Due to the angle of approach and lesion morphology, three patients required placement of two ablation probes to achieve full coverage of their lesion. A single lesion in our series measured >1.5 cm, qualifying as an osteoblastoma. These larger lesions were otherwise treated in similar fashion, and outcomes were indistinguishable from the majority of lesions, which were treated with a single probe. Although not necessary for our procedures, microwave ablation probes can be positioned and phased to overlap fields and achieve more efficient, faster heating to treat larger lesions [28].

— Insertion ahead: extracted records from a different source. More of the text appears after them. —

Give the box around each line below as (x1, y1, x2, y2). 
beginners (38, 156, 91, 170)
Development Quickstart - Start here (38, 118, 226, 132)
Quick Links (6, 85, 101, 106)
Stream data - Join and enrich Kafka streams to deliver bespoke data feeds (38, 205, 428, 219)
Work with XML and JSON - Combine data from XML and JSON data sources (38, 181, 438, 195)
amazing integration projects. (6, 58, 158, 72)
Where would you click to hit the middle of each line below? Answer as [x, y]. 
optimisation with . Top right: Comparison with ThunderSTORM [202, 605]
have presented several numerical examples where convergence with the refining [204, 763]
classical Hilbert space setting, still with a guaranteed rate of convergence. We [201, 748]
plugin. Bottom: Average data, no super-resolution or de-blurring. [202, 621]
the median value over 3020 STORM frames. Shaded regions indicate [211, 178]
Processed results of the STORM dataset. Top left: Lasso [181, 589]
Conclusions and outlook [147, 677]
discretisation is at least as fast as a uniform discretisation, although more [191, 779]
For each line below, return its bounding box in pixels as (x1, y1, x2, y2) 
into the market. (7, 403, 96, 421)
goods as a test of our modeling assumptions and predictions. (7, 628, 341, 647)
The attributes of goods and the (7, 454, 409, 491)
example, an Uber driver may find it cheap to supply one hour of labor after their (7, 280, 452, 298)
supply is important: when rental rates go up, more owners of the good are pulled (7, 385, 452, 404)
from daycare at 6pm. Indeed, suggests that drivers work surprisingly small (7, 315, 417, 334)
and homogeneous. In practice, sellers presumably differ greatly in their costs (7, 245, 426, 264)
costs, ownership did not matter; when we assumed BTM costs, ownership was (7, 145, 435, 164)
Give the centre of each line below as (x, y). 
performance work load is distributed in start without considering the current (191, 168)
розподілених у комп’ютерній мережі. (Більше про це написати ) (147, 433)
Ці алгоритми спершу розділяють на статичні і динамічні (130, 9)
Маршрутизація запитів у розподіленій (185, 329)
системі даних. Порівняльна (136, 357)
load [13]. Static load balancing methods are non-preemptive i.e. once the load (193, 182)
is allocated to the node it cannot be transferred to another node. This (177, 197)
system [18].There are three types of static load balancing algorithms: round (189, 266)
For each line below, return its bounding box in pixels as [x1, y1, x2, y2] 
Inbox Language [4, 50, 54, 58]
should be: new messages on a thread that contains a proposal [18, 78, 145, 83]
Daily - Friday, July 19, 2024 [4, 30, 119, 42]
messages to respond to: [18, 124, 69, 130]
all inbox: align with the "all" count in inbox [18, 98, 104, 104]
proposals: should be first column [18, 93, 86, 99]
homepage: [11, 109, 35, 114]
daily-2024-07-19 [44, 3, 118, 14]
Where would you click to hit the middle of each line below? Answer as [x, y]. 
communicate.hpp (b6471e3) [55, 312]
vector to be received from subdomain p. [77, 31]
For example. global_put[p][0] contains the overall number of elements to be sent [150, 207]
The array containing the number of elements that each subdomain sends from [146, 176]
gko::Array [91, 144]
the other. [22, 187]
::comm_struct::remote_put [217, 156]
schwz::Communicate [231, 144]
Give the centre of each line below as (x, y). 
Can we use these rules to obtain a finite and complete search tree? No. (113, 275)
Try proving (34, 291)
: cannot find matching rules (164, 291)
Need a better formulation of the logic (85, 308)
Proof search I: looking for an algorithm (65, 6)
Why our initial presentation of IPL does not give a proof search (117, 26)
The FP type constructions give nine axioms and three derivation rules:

Microwave ablation has already been shown to be a safe and clinically efficacious treatment of osteoid osteomas in mixed age populations [10,11,12] but have been limited by a small sample size of pediatric patients. The outcomes of this study support that microwave ablation can be successfully used to treat osteoid osteomas in an exclusively pediatric population. The early clinical success rate of 100% in this series is comparable to similarly powered pediatric RFA and cryoablation series [8, 16, 17]. Based on symptoms, there were no instances of osteoid osteoma recurrence over an average follow-up interval of 5 months, which is consistent with findings in studies evaluating microwave ablation treatment of osteoid osteomas in adults [10,11,12]. There were no major complications in this study. The minor complication rate was 17%, within the range of 9.5–22% demonstrated by other studies describing ablative techniques for treatment of osteoid osteomas [8, 17, 18]. Our complications included a single superficial infection at the probe access site and three instances of subjective numbness around the access site, all of which had either resolved or reached subclinical severity at subsequent follow-up.

The primary limitation of this study is the retrospective nature and lack of a control group. A larger sample size would add additional power to the results. Although the majority of recurrences of osteoid osteomas following thermal ablation occur in the first 12 months, a recent series demonstrated recurrence of osteoid osteomas up to 1.4 years after initially successful RFA [27, 29]. Our mean follow-up time of 5 months is adequate to assess for initial treatment response but is inadequate to capture late recurrences.

Additionally, the majority of interventions were based on clinical and imaging diagnosis, and were not biopsy-proven osteoid osteomas. Intraprocedural biopsy was not performed due to the increased time and resources required. Although using clinical and imaging features alone is an accepted method of diagnosing osteoid osteoma, it is unclear whether intraoperative consultation with Pathology would have yielded a diagnosis of osteoid osteoma, as some studies have shown that other benign bone diseases may mimic osteoid osteoma [1, 12, 30]. Lastly, bone access in this series was achieved with a relatively large-gauge coring needle as opposed to the smaller Kirschner wires reported in many series. While all clinical benefits have been attributed to microwave ablation, the effects of ablation may have been additive with mechanical disruption and excision, similar to techniques shown to be effective as stand-alone treatment [31].

Conclusion

This study demonstrates that microwave ablation is a safe and efficacious technique for treating pediatric osteoid osteomas. The theoretical advantages of this technique require further study to determine non-inferiority to other established techniques and to evaluate long-term clinical response. Specific areas of future research could include determining the specific benefit of faster ablative techniques on procedural and anesthetic duration.